I looked up at Jacob Lowe. His face was ruddy, his musculature good, his nose prominent and not one whit decayed. From these external signs, I felt it possible to conclude that, if he had once suffered from the pox, he was now cured of it. Such cures are rare but where they occur they have depended – in all cases I have witnessed – on the giving of mecurius sublimate, of which the chief element is mercury itself, that capricious metal to which I once likened the King. And mercury is, if the dose is not most carefully measured, a poison. I saw a man at St Thomas 's die of mercury poisoning and he died screaming and raving, as if a madness had suddenly come upon him. I smiled to myself and looked over to Pearce's stooping back. In the time it had taken me and Jacob Lowe to weed the onion patch, I had retraced the primary footsteps to this one man's lunacy.

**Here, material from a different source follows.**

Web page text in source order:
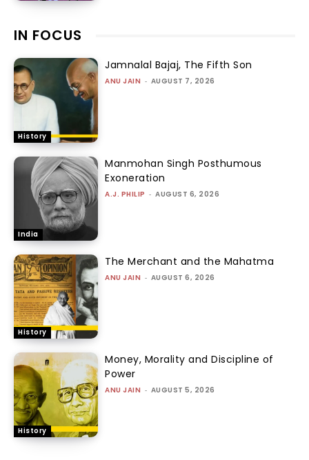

Neither at dinnertime nor during the afternoon did any of the friends make reference to my speech of the evening before and Pearce's lack of charity towards me seemed to confirm that he at least had been most displeased by it. I thus kept quiet to myself my conversation with Jacob Lowe and waited for the Meeting to see if Ambrose might pass judgement upon my theory. But he did not mention it, and I confess I felt somewhat cast down to think that what had appeared to me as a revelation appeared to the Keepers of Whittlesea as a thing of no consequence at all. It was only some days later that I was to discover that their way with knowledge is a quiet way. They do not snatch at it or gobble it down; they take it into themselves slowly like a physic and let it course a long time in their blood before making any pronoucement upon it.
Meanwhile, Pearce emerged from his state of foulness towards me and bade me go with him one morning in search of yet more flowers. Not far from the Whittlesea gate we came upon some pale, sweet-scented narcissus, which Pearce instructed me to pick.